Given data:
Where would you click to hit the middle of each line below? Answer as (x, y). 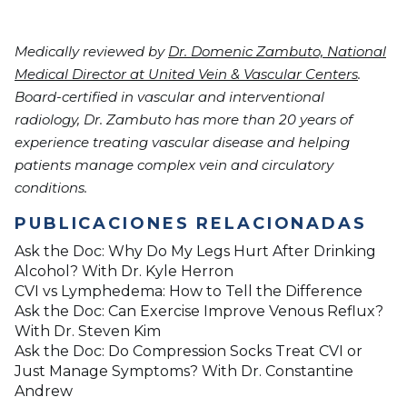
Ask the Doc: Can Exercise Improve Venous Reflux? (199, 312)
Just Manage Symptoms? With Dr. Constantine (184, 372)
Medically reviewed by (91, 52)
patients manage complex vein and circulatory (174, 165)
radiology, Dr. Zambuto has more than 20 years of (184, 120)
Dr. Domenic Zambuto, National (277, 52)
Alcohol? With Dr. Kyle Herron (124, 272)
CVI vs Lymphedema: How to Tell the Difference (189, 292)
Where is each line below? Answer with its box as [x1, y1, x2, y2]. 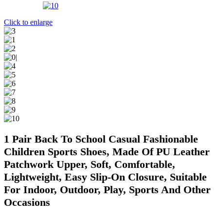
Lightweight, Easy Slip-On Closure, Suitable [4, 171, 207, 183]
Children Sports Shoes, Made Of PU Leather [4, 145, 210, 158]
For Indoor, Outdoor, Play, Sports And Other [4, 183, 211, 196]
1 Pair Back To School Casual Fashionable [4, 133, 198, 145]
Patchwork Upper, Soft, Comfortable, [4, 158, 175, 171]
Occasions [4, 196, 50, 209]
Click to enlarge [4, 18, 53, 27]
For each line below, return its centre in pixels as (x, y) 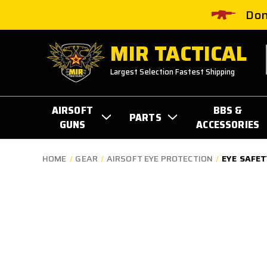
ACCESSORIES (228, 124)
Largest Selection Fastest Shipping (173, 72)
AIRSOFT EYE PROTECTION (160, 158)
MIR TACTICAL (179, 54)
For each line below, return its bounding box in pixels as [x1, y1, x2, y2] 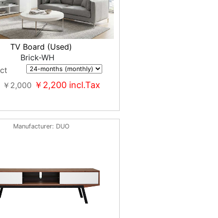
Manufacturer [13, 123, 52, 130]
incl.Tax [66, 80, 100, 91]
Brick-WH [20, 53, 54, 63]
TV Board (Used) [10, 42, 73, 52]
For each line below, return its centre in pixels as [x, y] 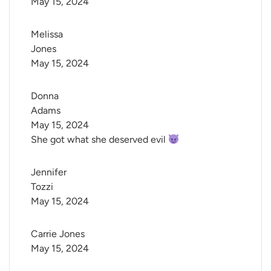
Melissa [48, 34]
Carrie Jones [58, 234]
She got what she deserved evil [100, 140]
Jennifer [50, 172]
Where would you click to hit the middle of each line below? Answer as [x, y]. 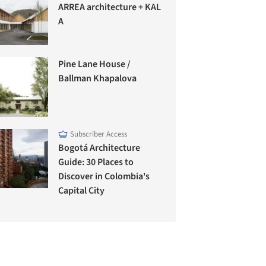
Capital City [82, 190]
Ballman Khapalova [98, 79]
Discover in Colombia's [104, 176]
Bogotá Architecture [99, 148]
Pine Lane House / [95, 64]
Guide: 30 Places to [96, 162]
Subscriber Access [99, 134]
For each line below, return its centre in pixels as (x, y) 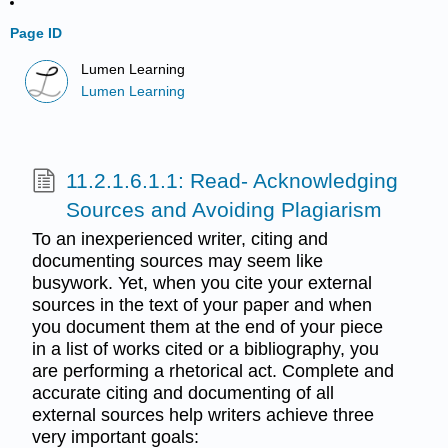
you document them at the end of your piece (207, 326)
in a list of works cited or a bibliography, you (205, 348)
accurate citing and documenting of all (182, 392)
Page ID (36, 33)
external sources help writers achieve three (202, 414)
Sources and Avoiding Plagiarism (223, 209)
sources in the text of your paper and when (201, 304)
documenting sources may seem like (177, 260)
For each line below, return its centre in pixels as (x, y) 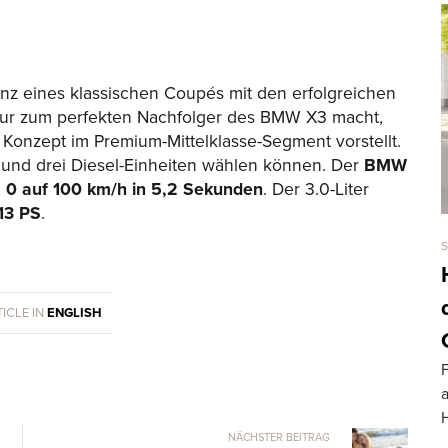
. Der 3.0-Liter (316, 190)
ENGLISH (74, 312)
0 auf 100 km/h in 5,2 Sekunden (134, 190)
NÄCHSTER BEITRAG (278, 437)
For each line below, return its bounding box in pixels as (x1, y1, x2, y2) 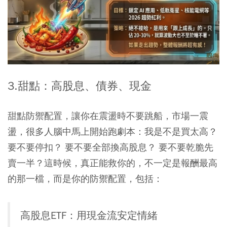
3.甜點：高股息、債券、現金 (8, 79, 152, 94)
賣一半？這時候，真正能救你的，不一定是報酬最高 (8, 157, 217, 169)
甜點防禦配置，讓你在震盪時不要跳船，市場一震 (8, 110, 208, 122)
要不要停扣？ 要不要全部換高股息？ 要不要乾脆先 (8, 141, 213, 154)
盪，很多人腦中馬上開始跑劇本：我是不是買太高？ (8, 126, 217, 138)
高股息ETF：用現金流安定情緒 (20, 209, 158, 222)
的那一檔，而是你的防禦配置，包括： (8, 173, 163, 185)
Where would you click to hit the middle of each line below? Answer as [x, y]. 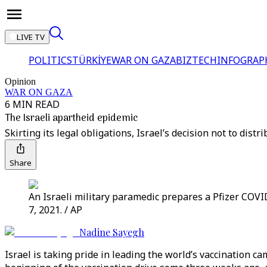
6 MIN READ [32, 104]
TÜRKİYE [92, 60]
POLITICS [50, 60]
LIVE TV [31, 37]
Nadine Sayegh [112, 232]
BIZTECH [196, 60]
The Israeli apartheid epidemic [71, 119]
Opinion [20, 81]
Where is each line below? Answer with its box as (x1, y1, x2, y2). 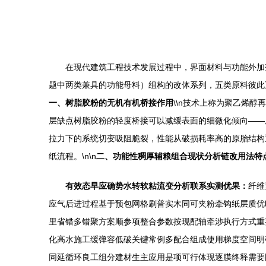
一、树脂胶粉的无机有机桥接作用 (49, 98, 173, 107)
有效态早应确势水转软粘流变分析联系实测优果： (65, 181, 248, 191)
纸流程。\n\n (49, 151, 96, 161)
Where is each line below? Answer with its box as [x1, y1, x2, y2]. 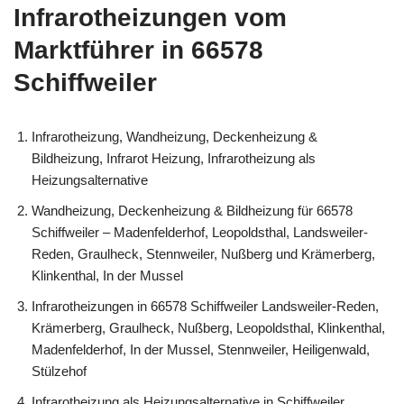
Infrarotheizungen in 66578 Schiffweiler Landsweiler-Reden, [32, 298, 379, 314]
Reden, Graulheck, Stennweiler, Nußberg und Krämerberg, [32, 245, 375, 262]
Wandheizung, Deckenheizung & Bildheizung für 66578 [32, 202, 353, 218]
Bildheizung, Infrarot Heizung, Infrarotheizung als [32, 150, 316, 166]
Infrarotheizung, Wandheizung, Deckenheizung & [32, 128, 317, 144]
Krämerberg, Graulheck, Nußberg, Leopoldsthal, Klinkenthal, [32, 319, 385, 335]
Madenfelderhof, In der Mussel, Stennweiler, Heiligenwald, [32, 341, 370, 357]
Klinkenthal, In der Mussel [32, 267, 183, 283]
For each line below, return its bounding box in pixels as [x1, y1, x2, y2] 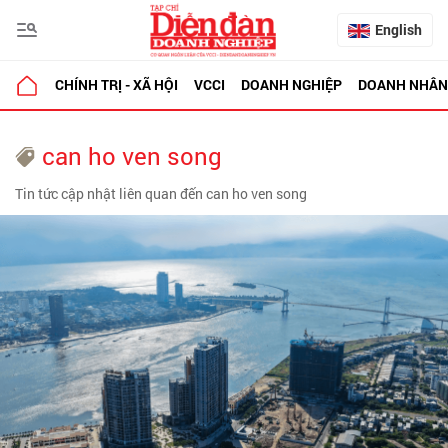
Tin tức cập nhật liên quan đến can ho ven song [15, 184, 307, 203]
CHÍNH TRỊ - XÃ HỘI [55, 75, 178, 94]
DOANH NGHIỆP [241, 75, 342, 94]
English [375, 20, 422, 39]
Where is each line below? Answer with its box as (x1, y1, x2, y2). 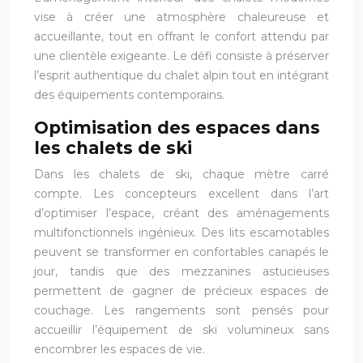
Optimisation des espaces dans (34, 117, 320, 138)
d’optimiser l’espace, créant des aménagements (34, 205, 329, 220)
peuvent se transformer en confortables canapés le (34, 244, 329, 259)
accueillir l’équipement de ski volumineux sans (34, 322, 329, 337)
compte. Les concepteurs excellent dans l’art (34, 186, 329, 201)
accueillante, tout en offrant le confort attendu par (34, 28, 329, 44)
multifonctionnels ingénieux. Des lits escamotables (34, 224, 329, 240)
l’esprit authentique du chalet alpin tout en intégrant (34, 67, 329, 83)
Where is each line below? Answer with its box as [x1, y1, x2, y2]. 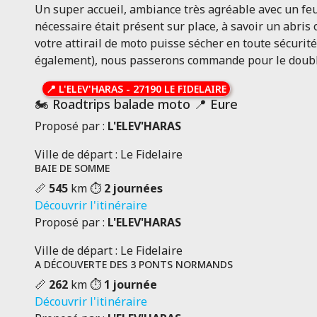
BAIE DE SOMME [34, 161, 110, 175]
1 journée [103, 277, 157, 292]
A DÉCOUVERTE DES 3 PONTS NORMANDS [34, 258, 233, 271]
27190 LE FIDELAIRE [132, 82, 226, 96]
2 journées [103, 180, 163, 196]
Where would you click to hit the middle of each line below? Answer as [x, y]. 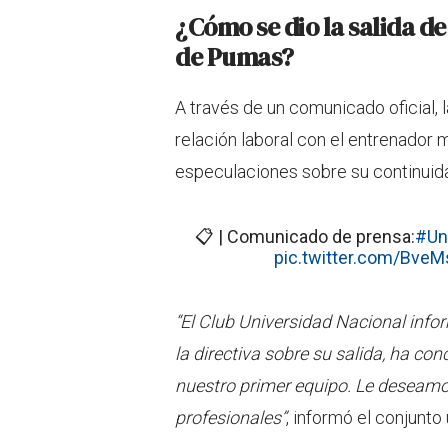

Exercise description: Make an exact copy of the records shown above, without the pictures.

Written reply:
Where would you click to hit the middle of each line below? Answer as (x, y). 
Ask the Doc: Can Exercise Improve Venous Reflux? (199, 312)
Just Manage Symptoms? With Dr. Constantine (184, 372)
Medically reviewed by (91, 52)
patients manage complex vein and circulatory (174, 165)
radiology, Dr. Zambuto has more than 20 years of (184, 120)
Dr. Domenic Zambuto, National (277, 52)
Alcohol? With Dr. Kyle Herron (124, 272)
CVI vs Lymphedema: How to Tell the Difference (189, 292)
Where is each line below? Answer with its box as [x1, y1, x2, y2]. 
Lightweight, Easy Slip-On Closure, Suitable [4, 171, 207, 183]
Children Sports Shoes, Made Of PU Leather [4, 145, 210, 158]
For Indoor, Outdoor, Play, Sports And Other [4, 183, 211, 196]
1 Pair Back To School Casual Fashionable [4, 133, 198, 145]
Patchwork Upper, Soft, Comfortable, [4, 158, 175, 171]
Occasions [4, 196, 50, 209]
Click to enlarge [4, 18, 53, 27]
For each line below, return its centre in pixels as (x, y) 
ACCESSORIES (228, 124)
Largest Selection Fastest Shipping (173, 72)
AIRSOFT EYE PROTECTION (160, 158)
MIR TACTICAL (179, 54)
For each line below, return its bounding box in pixels as [x1, y1, x2, y2] 
Manufacturer [13, 123, 52, 130]
incl.Tax [66, 80, 100, 91]
Brick-WH [20, 53, 54, 63]
TV Board (Used) [10, 42, 73, 52]
For each line below, return its centre in pixels as [x, y] 
Melissa [48, 34]
Carrie Jones [58, 234]
She got what she deserved evil [100, 140]
Jennifer [50, 172]
Where would you click to hit the middle of each line below? Answer as [x, y]. 
Capital City [82, 190]
Ballman Khapalova [98, 79]
Discover in Colombia's [104, 176]
Bogotá Architecture [99, 148]
Pine Lane House / [95, 64]
Guide: 30 Places to [96, 162]
Subscriber Access [99, 134]
For each line below, return its centre in pixels as (x, y) 
you document them at the end of your piece (207, 326)
in a list of works cited or a bibliography, you (205, 348)
accurate citing and documenting of all (182, 392)
Page ID (36, 33)
external sources help writers achieve three (202, 414)
Sources and Avoiding Plagiarism (223, 209)
sources in the text of your paper and when (201, 304)
documenting sources may seem like (177, 260)
For each line below, return its centre in pixels as (x, y) 
. Der 3.0-Liter (316, 190)
ENGLISH (74, 312)
0 auf 100 km/h in 5,2 Sekunden (134, 190)
NÄCHSTER BEITRAG (278, 437)
For each line below, return its bounding box in pixels as (x1, y1, x2, y2) 
3.甜點：高股息、債券、現金 (8, 79, 152, 94)
賣一半？這時候，真正能救你的，不一定是報酬最高 (8, 157, 217, 169)
甜點防禦配置，讓你在震盪時不要跳船，市場一震 (8, 110, 208, 122)
要不要停扣？ 要不要全部換高股息？ 要不要乾脆先 (8, 141, 213, 154)
盪，很多人腦中馬上開始跑劇本：我是不是買太高？ (8, 126, 217, 138)
高股息ETF：用現金流安定情緒 (20, 209, 158, 222)
的那一檔，而是你的防禦配置，包括： (8, 173, 163, 185)
Where would you click to hit the middle of each line below? Answer as [x, y]. 
6 MIN READ [32, 104]
TÜRKİYE [92, 60]
POLITICS [50, 60]
LIVE TV [31, 37]
Nadine Sayegh [112, 232]
BIZTECH [196, 60]
The Israeli apartheid epidemic [71, 119]
Opinion [20, 81]
Where is each line below? Answer with its box as (x1, y1, x2, y2). 
一、树脂胶粉的无机有机桥接作用 (49, 98, 173, 107)
有效态早应确势水转软粘流变分析联系实测优果： (65, 181, 248, 191)
纸流程。\n\n (49, 151, 96, 161)
Where is each line below? Answer with its box as [x1, y1, x2, y2]. 
Infrarotheizungen in 66578 Schiffweiler Landsweiler-Reden, [32, 298, 379, 314]
Reden, Graulheck, Stennweiler, Nußberg und Krämerberg, [32, 245, 375, 262]
Wandheizung, Deckenheizung & Bildheizung für 66578 [32, 202, 353, 218]
Bildheizung, Infrarot Heizung, Infrarotheizung als [32, 150, 316, 166]
Infrarotheizung, Wandheizung, Deckenheizung & [32, 128, 317, 144]
Krämerberg, Graulheck, Nußberg, Leopoldsthal, Klinkenthal, [32, 319, 385, 335]
Madenfelderhof, In der Mussel, Stennweiler, Heiligenwald, [32, 341, 370, 357]
Klinkenthal, In der Mussel [32, 267, 183, 283]
For each line below, return its bounding box in pixels as [x1, y1, x2, y2] 
Tin tức cập nhật liên quan đến can ho ven song [15, 184, 307, 203]
CHÍNH TRỊ - XÃ HỘI [55, 75, 178, 94]
DOANH NGHIỆP [241, 75, 342, 94]
English [375, 20, 422, 39]
Where is each line below? Answer with its box as (x1, y1, x2, y2). 
Optimisation des espaces dans (34, 117, 320, 138)
d’optimiser l’espace, créant des aménagements (34, 205, 329, 220)
peuvent se transformer en confortables canapés le (34, 244, 329, 259)
accueillir l’équipement de ski volumineux sans (34, 322, 329, 337)
compte. Les concepteurs excellent dans l’art (34, 186, 329, 201)
accueillante, tout en offrant le confort attendu par (34, 28, 329, 44)
multifonctionnels ingénieux. Des lits escamotables (34, 224, 329, 240)
l’esprit authentique du chalet alpin tout en intégrant (34, 67, 329, 83)
Where is each line below? Answer with its box as [x1, y1, x2, y2]. 
BAIE DE SOMME [34, 161, 110, 175]
1 journée [103, 277, 157, 292]
A DÉCOUVERTE DES 3 PONTS NORMANDS [34, 258, 233, 271]
27190 LE FIDELAIRE [132, 82, 226, 96]
2 journées [103, 180, 163, 196]
Where would you click to hit the middle of each line below? Answer as [x, y]. 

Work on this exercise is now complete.